His new album, Country for Old Men (Impulse!), released today, is on the same trail bound for similar praise and prizes. As the title indicates, the album is a merger of country and jazz with Sco's ringing fusion flavor backed by keyboardist Larry Goldings, bassist Steve Swallow and drummer Bill Stewart. There's a saddle-and-stirrups quality to the music here—familiar cowboy tunes, Bakersfield romps, long-neck ballads and countrypolitan covers that Sco puts across with his singular jazz guitar. Songs such as Mr. Fool, Mama Tried, Jolene and Faded Love among other classics have a country feel and soul—but with jagged jazz improvisation. The result is truly fascinating. I can't recall another jazz artist so closely associated with the electric jazz revolution of the 1970s who has attempted such a blend or has pulled it off this artfully.

Truth be told, all of Sco's “riding partners" here are exceptional. Dig Goldings' frontier church organ on Faded Love and You're Still the One (my favorite), with Sco unleashing ringing metallic jazz notes while remaining solidly within the country idiom. Swallow and Stewart add just the right energy and touch on all of the tracks.

For me, Country for Old Men is Sco's most remarkable album to date. Which is saying something given his career and landmark recordings. This one, though, is a cut above for me, inventively merging his passion for country and jazz without sacrificing one for the other. There have been plenty of country guitarists who have attempted jazz albums in the past and lots of jazz artist who have taken on country songs. Sco's album is different, forging a new hybrid by addressing country on its level without trying to ratchet down jazz to service country's pop melodies. In the process, both jazz and country are better for it. Bravo Sco!

When I asked Sco last night why a country album now, he said, “I've just always loved real down-home country songs. And it's not a stretch to swing them and turn them into real jazz. I've wanted to do a country record for a long time. It was so important to get Larry, Steve and Bill. They're jazz players all the way but respectful of country music. None of us are country musicians, but we're country fans for sure."

For those downloading Country for Old Men, here are the credits:
  • Mr.

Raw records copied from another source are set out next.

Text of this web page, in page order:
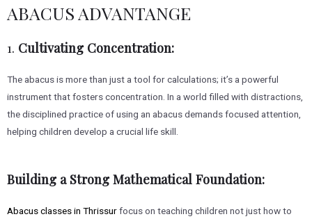
ABACUS ADVANTANGE
1. Cultivating Concentration:
The abacus is more than just a tool for calculations; it’s a powerful
instrument that fosters concentration. In a world filled with distractions,
the disciplined practice of using an abacus demands focused attention,
helping children develop a crucial life skill.
Building a Strong Mathematical Foundation:
Abacus classes in Thrissurfocus on teaching children not just how to
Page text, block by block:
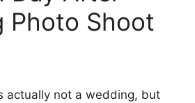
Photo Shoot
actually not a wedding, but

Fool (Darrell Edwards / George Jones / Herbie Treece)
  • I'm So Lonesome I Could Cry (Hank Williams)
  • Bartender's Blues (James Taylor)
  • Wildwood Flower (Joseph Philbrick Webster)
  • Wayfaring Stranger (Traditional)
  • Mama Tried (Merle Haggard)
  • Jolene (Dolly Parton)
  • Faded Love (Bob Wills, John Lee Wills, Billy Jack Wills)
  • Just a Girl I Used to Know (Jack Clement)
  • Red River Valley (Traditional)
  • You're Still the One (Shania Twain / John Robert Lange)
  • I’m an Old Cowhand (Johnny Mercer)
JazzWax clips: Dig this small film on the album at Sco's site (go here).

Here's Merle performing his original, so you have the context...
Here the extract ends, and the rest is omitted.